Vancouver Cogeneration Case Study Proceeds from the sales of power and thermal energy go to the private partner, minus a 10 percent royalty paid to the City. The private partner’s investment was approximately $10 million. Construction of the power plant was completed in September 2003, and it was operating at full capacity by November of that year.
Vancouver Cogeneration Case Study – Outcomes Instead of paying to flare the gas, the City now receives net revenues of $150,000 per year. Using the landfill gases in this manner, rather than burning them, results in further reduction of greenhouse gases, equating to the removal of 6,000 vehicles from Canada’s roads. New jobs and more available power were created for the greater Vancouver area.
Chesapeake Forest Case Study In 1999, a lumber company offered for sale a tract of 58,172 acres in the Chesapeake Bay watershed, including shoreline property. This land, all in the State of Maryland, included large segments of unbroken forest and more than 4,000 acres of wetlands, as well as established populations of several threatened and endangered species. Much of this land bordered on existing State–owned parkland and forest, creating a unique opportunity to buffer a large area from deforestation and development. However, the State faced several obstacles to this environmentally desirable goal: The State lacked funding to acquire the land The State lacked resources to manage the land after purchase Cessation of timber harvesting would cause unacceptable disruption of the local economy in this largely rural part of the State
The acquisition of the land was achieved through fairly traditional means. The State purchased one-half of the acreage using State funds, while the remaining 29,000 acres were purchased by an environmental non-profit which transferred ownership to the State. By December 2000, the State owned all of the Chesapeake Forest lands. The State, working with the non-profit environmental group, then sought to craft a Public-Private Partnership (PPP) with the following explicit objectives: Providing a steady flow of economic activity and employment to support local businesses and communities; Preventing the conversion of forested lands to non-forest uses; Contributing to improvements in water quality, as part of the larger Chesapeake Bay restoration effort; Protecting and enhancing habitat for threatened and endangered species; Maintaining soil and forest productivity and health; and, Protecting visual quality and sites of special ecological, cultural, or historical interest.

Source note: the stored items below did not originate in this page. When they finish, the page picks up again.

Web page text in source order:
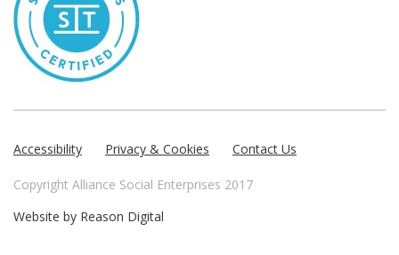
Accessibility Privacy & Cookies Contact Us
Copyright Alliance Social Enterprises 2017
Website by Reason Digital
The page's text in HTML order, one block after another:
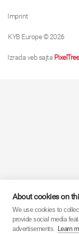
Imprint
KYB Europe © 2026
Izrada veb sajta
About cookies on
We use cookies to
provide social media
advertisements. Learn
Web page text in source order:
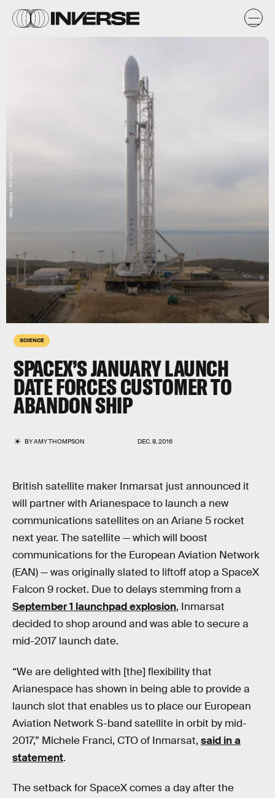
SCIENCE
SPACEX’S JANUARY LAUNCH
DATE FORCES CUSTOMER TO
ABANDON SHIP
BYAMY THOMPSON DEC. 8, 2016
Getty Images / Bill Ingalls/NASA
British satellite maker Inmarsat just announced it
will partner with Arianespace to launch a new
communications satellites on an Ariane 5 rocket
next year. The satellite — which will boost
communications for the European Aviation Network
(EAN) — was originally slated to liftoff atop a SpaceX
Falcon 9 rocket. Due to delays stemming from a
September 1 launchpad explosion, Inmarsat
decided to shop around and was able to secure a
mid-2017 launch date.
“We are delighted with [the] flexibility that
Arianespace has shown in being able to provide a
launch slot that enables us to place our European
Aviation Network S-band satellite in orbit by mid-
2017,” Michele Franci, CTO of Inmarsat, said in a
statement.
The setback for SpaceX comes a day after the
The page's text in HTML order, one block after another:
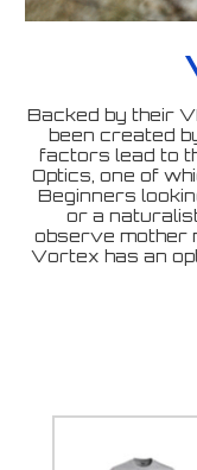
Backed by their
been created
factors lead to
Optics, one of
Beginners
or a
observe mother
Vortex has an
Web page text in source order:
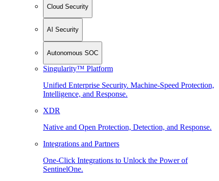
Cloud Security
AI Security
Autonomous SOC
Singularity™ Platform
Unified Enterprise Security. Machine-Speed Protection,
Intelligence, and Response.
XDR
Native and Open Protection, Detection, and Response.
Integrations and Partners
One-Click Integrations to Unlock the Power of
SentinelOne.
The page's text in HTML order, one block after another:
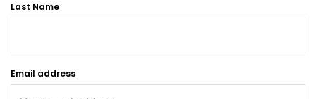
Last Name
Email address
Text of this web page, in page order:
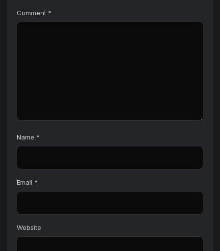
Comment *
Name *
Email *
Website
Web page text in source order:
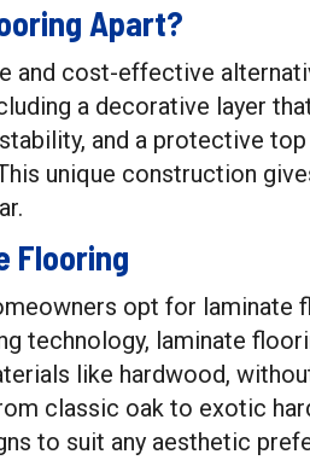
Apart?
and cost-effective
a decorative layer
and a protective
unique construction
Flooring
opt for laminate
technology, laminate
like hardwood,
classic oak to exotic
to suit any aesthetic
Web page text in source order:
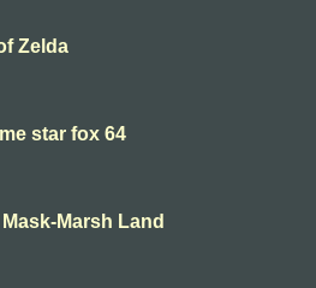
Zelda
star fox 64
Marsh Land
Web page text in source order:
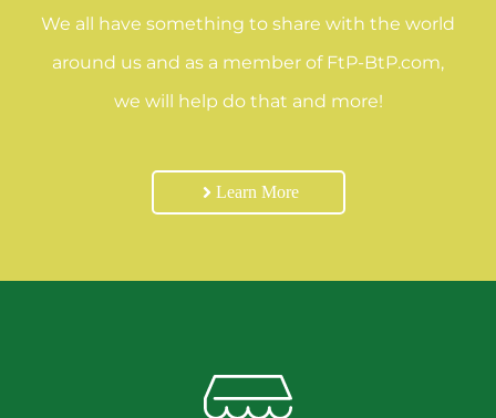
We all have something to share with the world
around us and as a member of FtP-BtP.com,
we will help do that and more!
Learn More
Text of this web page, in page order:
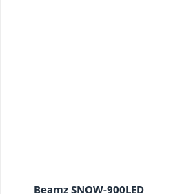
Beamz SNOW-900LED
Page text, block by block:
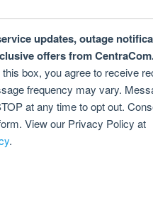
updates, outage
offers from
box, you agree to receive
frequency may vary.
at any time to opt out.
View our Privacy Policy at
.
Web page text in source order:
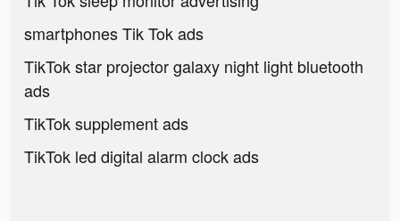
smartphones Tik Tok ads
TikTok star projector galaxy night light bluetooth
ads
TikTok supplement ads
TikTok led digital alarm clock ads
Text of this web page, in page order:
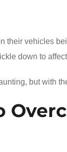
their vehicles
down to
but with
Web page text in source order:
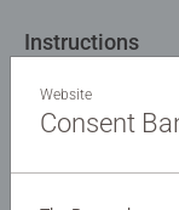
Instructions
Similar
Website
Consent
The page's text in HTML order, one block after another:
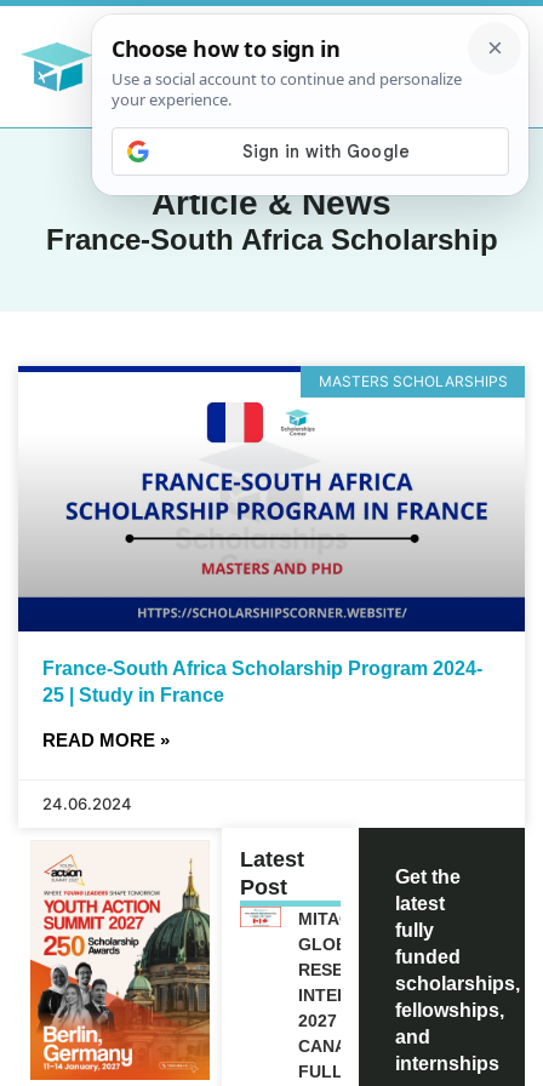
Article & News
France-South Africa Scholarship
MASTERS SCHOLARSHIPS
France-South Africa Scholarship Program 2024-
25 | Study in France
READ MORE »
24.06.2024
Latest
Post
MITACS
GLOBALINK
RESEARCH
INTERNSHIP
2027 IN
CANADA |
FULLY
Get the
latest
fully
funded
scholarships,
fellowships,
and
internships
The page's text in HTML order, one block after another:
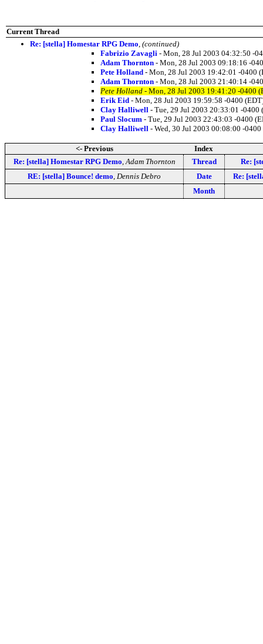
Current Thread
Re: [stella] Homestar RPG Demo (continued)
Fabrizio Zavagli - Mon, 28 Jul 2003 04:32:50 -
Adam Thornton - Mon, 28 Jul 2003 09:18:16 -
Pete Holland - Mon, 28 Jul 2003 19:42:01 -0400
Adam Thornton - Mon, 28 Jul 2003 21:40:14 -
Pete Holland - Mon, 28 Jul 2003 19:41:20 -0400
Erik Eid - Mon, 28 Jul 2003 19:59:58 -0400
Clay Halliwell - Tue, 29 Jul 2003 20:33:01 -0400
Paul Slocum - Tue, 29 Jul 2003 22:43:03 -0400
Clay Halliwell - Wed, 30 Jul 2003 00:08:00 -0400
<- Previous
Index
Re: [stella] Homestar RPG Demo Adam Thornton Thread
Re:
RE: [stella] Bounce! demo Dennis Debro Date
Re:
Month
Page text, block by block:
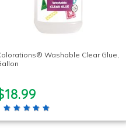
Washable Clear Glue,
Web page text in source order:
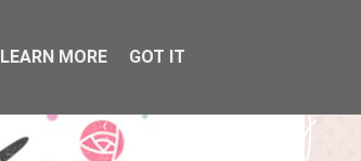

Chesapeake Forest Case Study To achieve these objectives, the State advertised, negotiated, and awarded a multiyear contract with a lumber company. This innovative agreement allows the company to harvest up to 1,000 acres of timber annually, an environmentally sustainable level. In return, the lumber firm is required to manage the Chesapeake Forest to the State’s silvicultural standards. Harvesting of timber is allowed only where consonant with the environmental objectives of water quality and wildlife habitat. The partners, State and timber company, share the profits generated from the sale of timber, with a 15 percent share of sales revenues also directed to the local county governments. To minimize risk to its private partner, the State agreed to compensate the lumber company for any losses in the first two years. However, this guarantee was never triggered, since the partnership has generated a profit every year since its inception. The lumber company is required to keep a fully accessible and transparent accounting system, open to the State’s review, and audited by an independent accounting firm.
Chesapeake Forest Case Study – Outcomes The forest is sustainably managed, to the State’s standards. Instead of paying for the forest management services, the state receives payment each year. Job training and education programs have minimized the impact of reduced lumber employment in the region.